◆ Directions ◆
Once the pictures are removed, return each record below exactly as written.

◆ Task inputs ◆
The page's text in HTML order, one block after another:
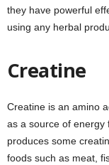
they have powerful
using any herbal
Creatine
Creatine is an amino
as a source of energy
produces some
foods such as meat,
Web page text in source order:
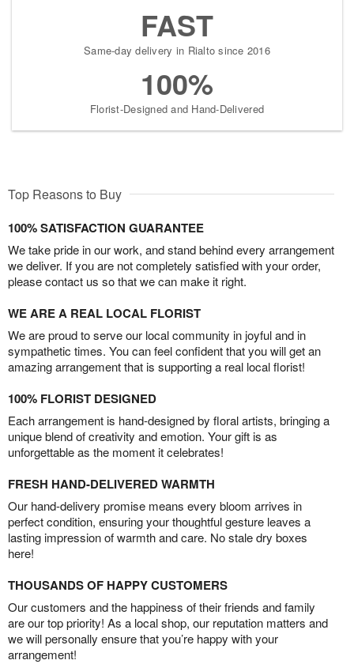
FAST
Same-day delivery in Rialto since 2016
100%
Florist-Designed and Hand-Delivered
Top Reasons to Buy
100% SATISFACTION GUARANTEE
We take pride in our work, and stand behind every arrangement
we deliver. If you are not completely satisfied with your order,
please contact us so that we can make it right.
WE ARE A REAL LOCAL FLORIST
We are proud to serve our local community in joyful and in
sympathetic times. You can feel confident that you will get an
amazing arrangement that is supporting a real local florist!
100% FLORIST DESIGNED
Each arrangement is hand-designed by floral artists, bringing a
unique blend of creativity and emotion. Your gift is as
unforgettable as the moment it celebrates!
FRESH HAND-DELIVERED WARMTH
Our hand-delivery promise means every bloom arrives in
perfect condition, ensuring your thoughtful gesture leaves a
lasting impression of warmth and care. No stale dry boxes
here!
THOUSANDS OF HAPPY CUSTOMERS
Our customers and the happiness of their friends and family
are our top priority! As a local shop, our reputation matters and
we will personally ensure that you’re happy with your
arrangement!
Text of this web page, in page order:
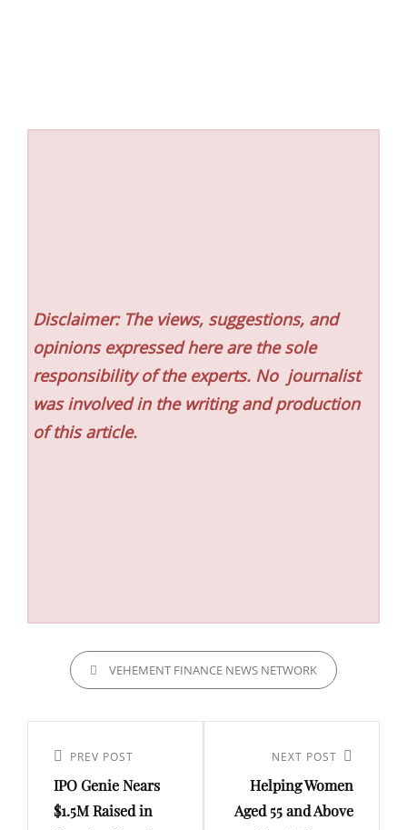
Disclaimer: The views, suggestions, and
opinions expressed here are the sole
responsibility of the experts. No journalist
was involved in the writing and production
of this article.
CATEGORIESVEHEMENT FINANCE NEWS NETWORK
navigation
Previous
Post
PREV POST
IPO Genie Nears
$1.5M Raised in
Post
NEXT POST
Helping Women
Aged 55 and Above
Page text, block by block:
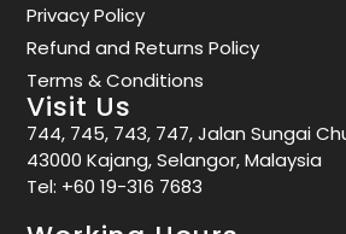
Privacy Policy
Refund and Returns Policy
Terms & Conditions
Visit Us
744, 745, 743, 747, Jalan Sungai
43000 Kajang, Selangor, Malaysia
Tel: +60 19-316 7683
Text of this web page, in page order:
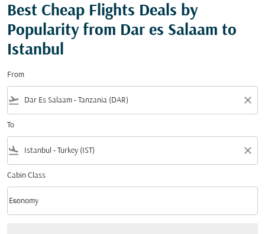
Best Cheap Flights Deals by
Popularity from Dar es Salaam to
Istanbul
From
flight_takeoff close
To
flight_land close
Cabin Class
Cabin Class option Economy Selected
Economy
keyboard_arrow_down
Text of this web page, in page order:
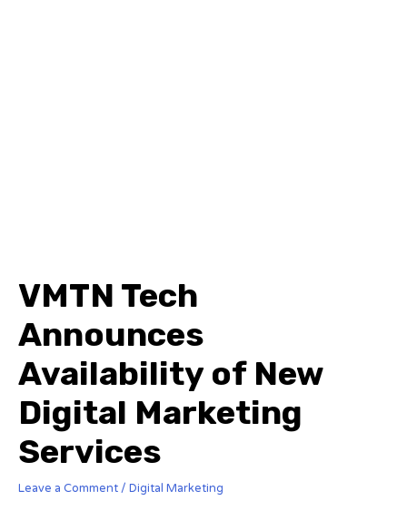
VMTN Tech
Announces
Availability of New
Digital Marketing
Services
Leave a Comment / Digital Marketing
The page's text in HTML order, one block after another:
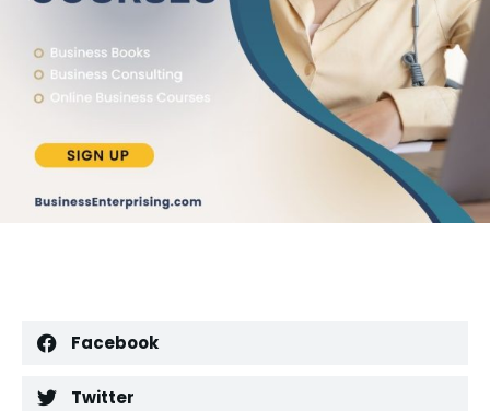
Facebook
Twitter
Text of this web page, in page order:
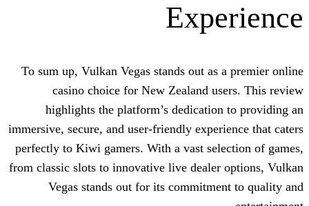
To sum up, Vulkan Vegas stands out
casino choice for New Zealand
highlights the platform’s
immersive, secure, and user-friendly
perfectly to Kiwi gamers. With a vast
from classic slots to innovative live
Vegas stands out for its
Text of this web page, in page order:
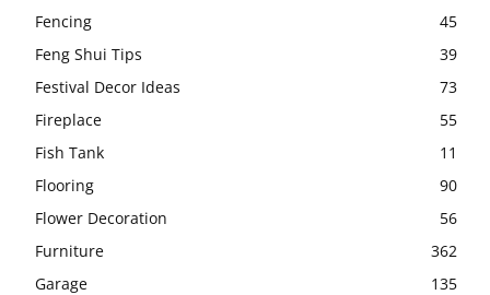
Fencing
45
Feng Shui Tips
39
Festival Decor Ideas
73
Fireplace
55
Fish Tank
11
Flooring
90
Flower Decoration
56
Furniture
362
Garage
135
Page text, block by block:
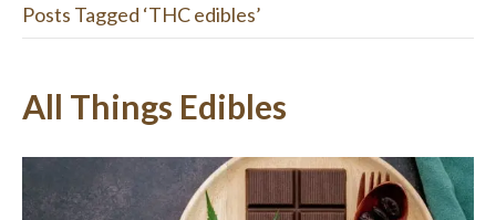
Posts Tagged ‘THC edibles’
All Things Edibles
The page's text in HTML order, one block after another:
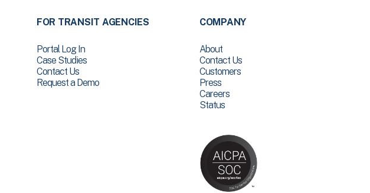
FOR TRANSIT AGENCIES
Portal Log In
Case Studies
Contact Us
Request a Demo
COMPANY
About
Contact Us
Customers
Press
Careers
Status
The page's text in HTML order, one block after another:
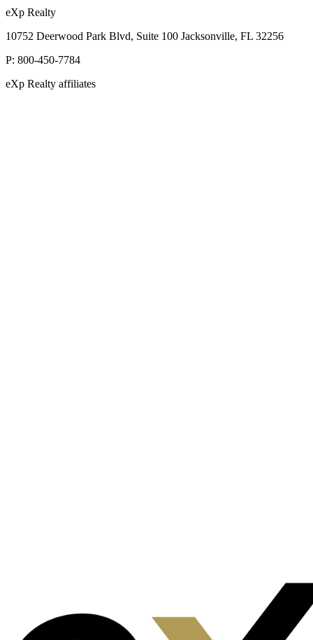
eXp Realty
10752 Deerwood Park Blvd, Suite 100 Jacksonville, FL 32256
P: 800-450-7784
eXp Realty affiliates
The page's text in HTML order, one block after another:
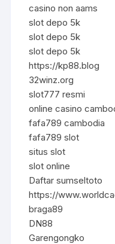
casino non aams
slot depo 5k
slot depo 5k
slot depo 5k
https://kp88.blog
32winz.org
slot777 resmi
online casino
fafa789 cambodia
fafa789 slot
situs slot
slot online
Daftar sumseltoto
https://
braga89
DN88
Garengongko
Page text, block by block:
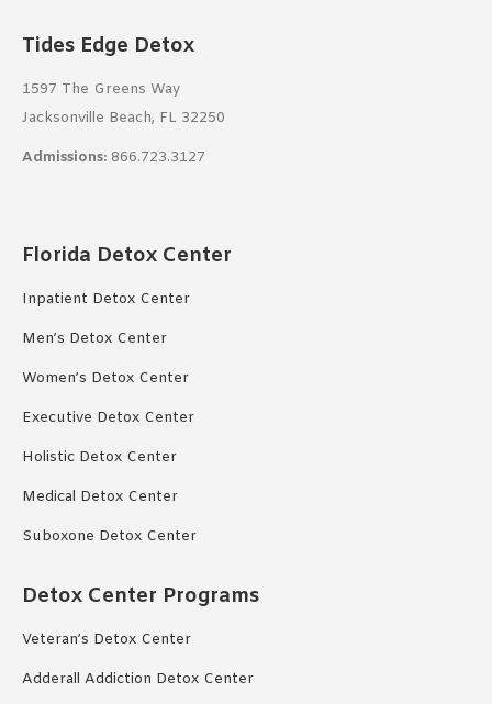
Tides Edge Detox
1597 The Greens Way
Jacksonville Beach, FL 32250
Admissions: 866.723.3127
Florida Detox Center
Inpatient Detox Center
Men’s Detox Center
Women’s Detox Center
Executive Detox Center
Holistic Detox Center
Medical Detox Center
Suboxone Detox Center
Detox Center Programs
Veteran’s Detox Center
Adderall Addiction Detox Center
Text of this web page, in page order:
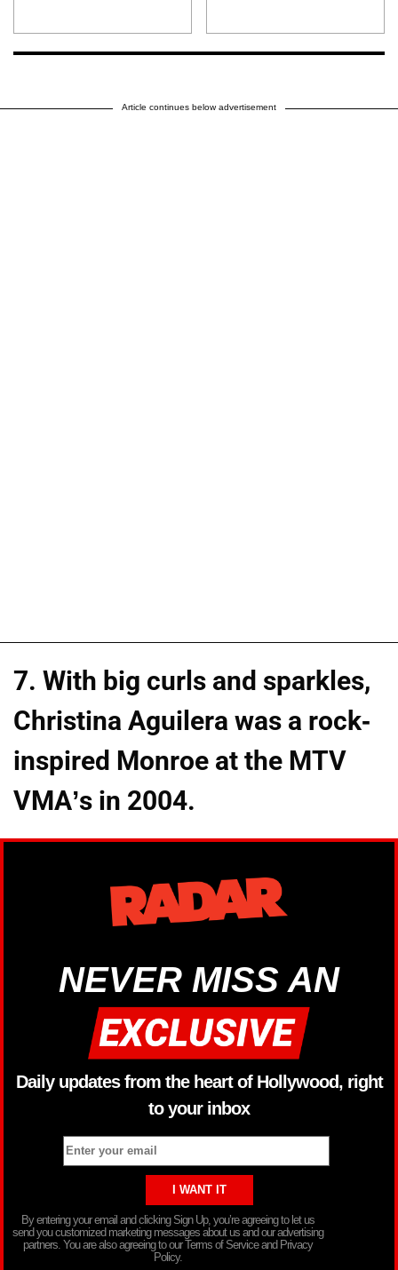
Article continues below advertisement
7. With big curls and sparkles,
Christina Aguilera was a rock-
inspired Monroe at the MTV
VMA’s in 2004.
NEVER MISS AN
Daily updates from the heart of Hollywood, right
to your inbox
By entering your email and clicking Sign Up, you’re agreeing to let us
send you customized marketing messages about us and our advertising
partners. You are also agreeing to our Terms of Service and Privacy
Policy.
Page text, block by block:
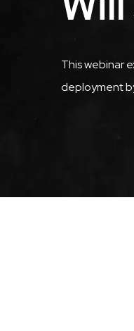
Description
This webinar
deployment
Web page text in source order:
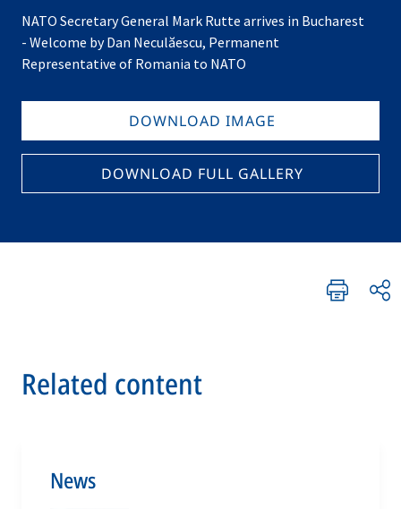
NATO Secretary General Mark Rutte arrives in Bucharest
- Welcome by Dan Neculăescu, Permanent
Representative of Romania to NATO
DOWNLOAD IMAGE
DOWNLOAD FULL GALLERY
Related content
News
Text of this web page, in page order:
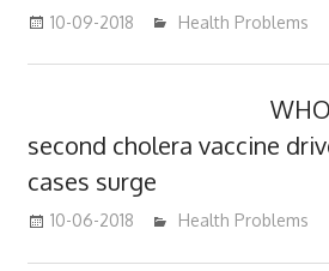
10-09-2018 mediabest
Health Problems
second cholera vaccine
cases surge
10-06-2018 mediabest
Health Problems
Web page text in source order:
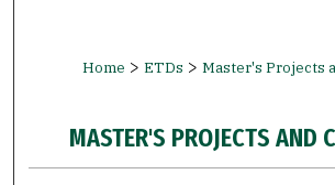
Home > ETDs > Master's Projects
MASTER'S PROJECTS AND
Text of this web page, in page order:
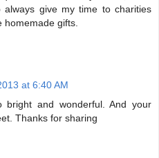
give my time to charities
homemade gifts.
at 6:40 AM
and wonderful. And your
Thanks for sharing
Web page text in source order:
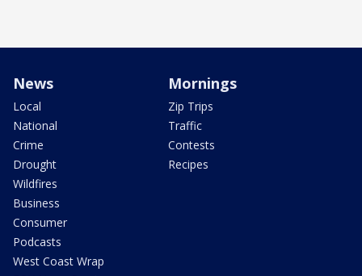
News
Local
National
Crime
Drought
Wildfires
Business
Consumer
Podcasts
West Coast Wrap
Mornings
Zip Trips
Traffic
Contests
Recipes
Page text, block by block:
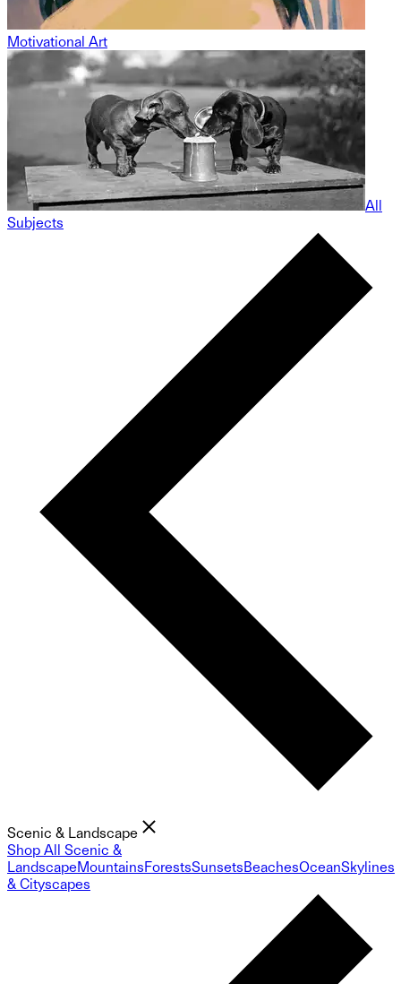
Motivational Art
All
Subjects
Scenic & Landscape
Shop All Scenic &
LandscapeMountainsForestsSunsetsBeachesOceanSkylines
& Cityscapes
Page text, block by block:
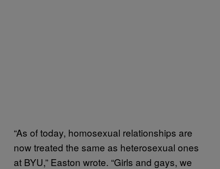
“As of today, homosexual relationships are
now treated the same as heterosexual ones
at BYU,” Easton wrote. “Girls and gays, we
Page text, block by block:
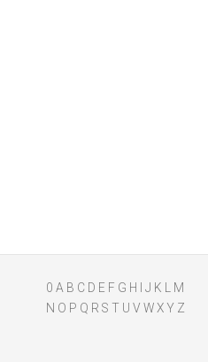
0 A B C D E F G H J K
M
N O P Q R S T U V WXY Z
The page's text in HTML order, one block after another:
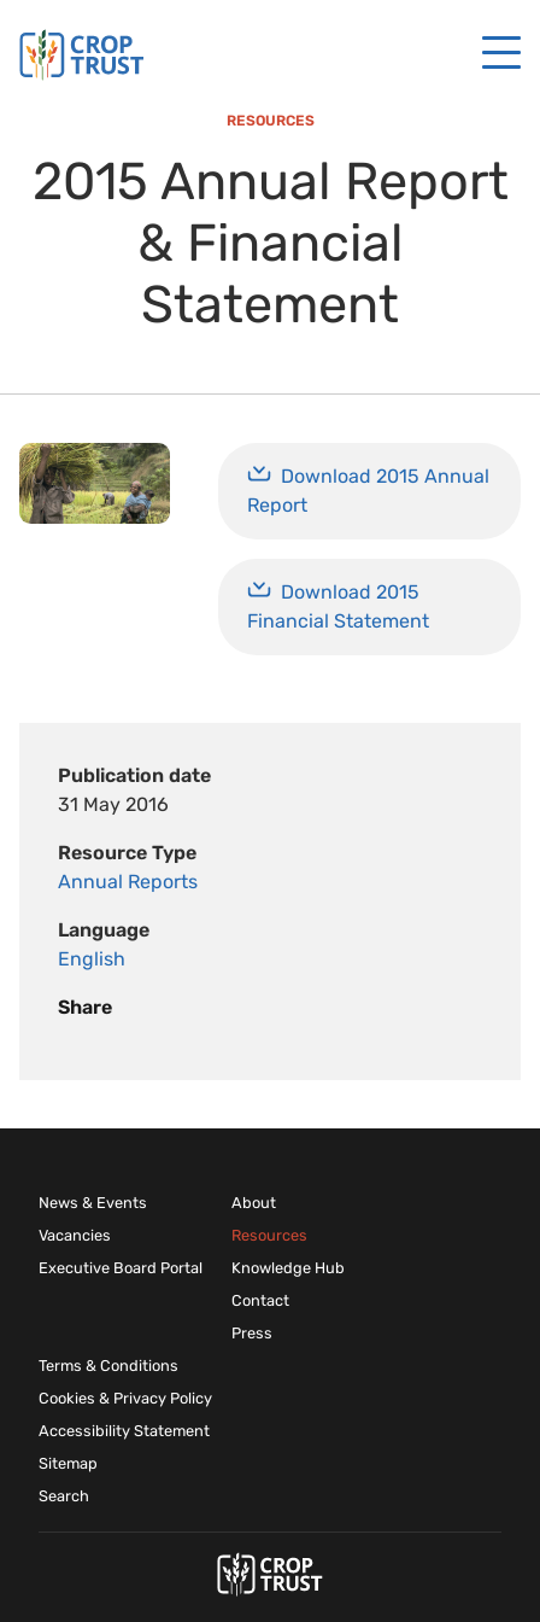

◆ Result ◆
The page's text in HTML order, one block after another:
they have powerful
using any herbal
Creatine
Creatine is an amino
as a source of energy
produces some
foods such as meat,
Web page text in source order:
FAST
Same-day delivery in Rialto since 2016
100%
Florist-Designed and Hand-Delivered
Top Reasons to Buy
100% SATISFACTION GUARANTEE
We take pride in our work, and stand behind every arrangement
we deliver. If you are not completely satisfied with your order,
please contact us so that we can make it right.
WE ARE A REAL LOCAL FLORIST
We are proud to serve our local community in joyful and in
sympathetic times. You can feel confident that you will get an
amazing arrangement that is supporting a real local florist!
100% FLORIST DESIGNED
Each arrangement is hand-designed by floral artists, bringing a
unique blend of creativity and emotion. Your gift is as
unforgettable as the moment it celebrates!
FRESH HAND-DELIVERED WARMTH
Our hand-delivery promise means every bloom arrives in
perfect condition, ensuring your thoughtful gesture leaves a
lasting impression of warmth and care. No stale dry boxes
here!
THOUSANDS OF HAPPY CUSTOMERS
Our customers and the happiness of their friends and family
are our top priority! As a local shop, our reputation matters and
we will personally ensure that you’re happy with your
arrangement!
Text of this web page, in page order:
Disclaimer: The views, suggestions, and
opinions expressed here are the sole
responsibility of the experts. No journalist
was involved in the writing and production
of this article.
CATEGORIESVEHEMENT FINANCE NEWS NETWORK
navigation
Previous
Post
PREV POST
IPO Genie Nears
$1.5M Raised in
Post
NEXT POST
Helping Women
Aged 55 and Above
Page text, block by block:
Privacy Policy
Refund and Returns Policy
Terms & Conditions
Visit Us
744, 745, 743, 747, Jalan Sungai
43000 Kajang, Selangor, Malaysia
Tel: +60 19-316 7683
Text of this web page, in page order:
Best Cheap Flights Deals by
Popularity from Dar es Salaam to
Istanbul
From
flight_takeoff close
To
flight_land close
Cabin Class
Cabin Class option Economy Selected
Economy
keyboard_arrow_down
Text of this web page, in page order:
VMTN Tech
Announces
Availability of New
Digital Marketing
Services
Leave a Comment / Digital Marketing
The page's text in HTML order, one block after another:
Facebook
Twitter
Text of this web page, in page order:
To sum up, Vulkan Vegas stands out
casino choice for New Zealand
highlights the platform’s
immersive, secure, and user-friendly
perfectly to Kiwi gamers. With a vast
from classic slots to innovative live
Vegas stands out for its
Text of this web page, in page order:
Fencing
45
Feng Shui Tips
39
Festival Decor Ideas
73
Fireplace
55
Fish Tank
11
Flooring
90
Flower Decoration
56
Furniture
362
Garage
135
Page text, block by block:
Posts Tagged ‘THC edibles’
All Things Edibles
The page's text in HTML order, one block after another:
FOR TRANSIT AGENCIES
Portal Log In
Case Studies
Contact Us
Request a Demo
COMPANY
About
Contact Us
Customers
Press
Careers
Status
The page's text in HTML order, one block after another:
eXp Realty
10752 Deerwood Park Blvd, Suite 100 Jacksonville, FL 32256
P: 800-450-7784
eXp Realty affiliates
The page's text in HTML order, one block after another:
casino non aams
slot depo 5k
slot depo 5k
slot depo 5k
https://kp88.blog
32winz.org
slot777 resmi
online casino
fafa789 cambodia
fafa789 slot
situs slot
slot online
Daftar sumseltoto
https://
braga89
DN88
Garengongko
Page text, block by block:
Tides Edge Detox
1597 The Greens Way
Jacksonville Beach, FL 32250
Admissions: 866.723.3127
Florida Detox Center
Inpatient Detox Center
Men’s Detox Center
Women’s Detox Center
Executive Detox Center
Holistic Detox Center
Medical Detox Center
Suboxone Detox Center
Detox Center Programs
Veteran’s Detox Center
Adderall Addiction Detox Center
Text of this web page, in page order:
Article continues below advertisement
7. With big curls and sparkles,
Christina Aguilera was a rock-
inspired Monroe at the MTV
VMA’s in 2004.
NEVER MISS AN
Daily updates from the heart of Hollywood, right
to your inbox
By entering your email and clicking Sign Up, you’re agreeing to let us
send you customized marketing messages about us and our advertising
partners. You are also agreeing to our Terms of Service and Privacy
Policy.
Page text, block by block:
Description
This webinar
deployment
Web page text in source order:
NATO Secretary General Mark Rutte arrives in Bucharest
- Welcome by Dan Neculăescu, Permanent
Representative of Romania to NATO
DOWNLOAD IMAGE
DOWNLOAD FULL GALLERY
Related content
News
Text of this web page, in page order:
10-09-2018 mediabest
Health Problems
second cholera vaccine
cases surge
10-06-2018 mediabest
Health Problems
Web page text in source order:
Home > ETDs > Master's Projects
MASTER'S PROJECTS AND
Text of this web page, in page order:
give my time to charities
homemade gifts.
at 6:40 AM
and wonderful. And your
Thanks for sharing
Web page text in source order:
News
Local
National
Crime
Drought
Wildfires
Business
Consumer
Podcasts
West Coast Wrap
Mornings
Zip Trips
Traffic
Contests
Recipes
Page text, block by block:
Motivational Art
All
Subjects
Scenic & Landscape
Shop All Scenic &
LandscapeMountainsForestsSunsetsBeachesOceanSkylines
& Cityscapes
Page text, block by block:
“As of today, homosexual relationships are
now treated the same as heterosexual ones
at BYU,” Easton wrote. “Girls and gays, we
Page text, block by block:
0 A B C D E F G H J K
M
N O P Q R S T U V WXY Z
The page's text in HTML order, one block after another:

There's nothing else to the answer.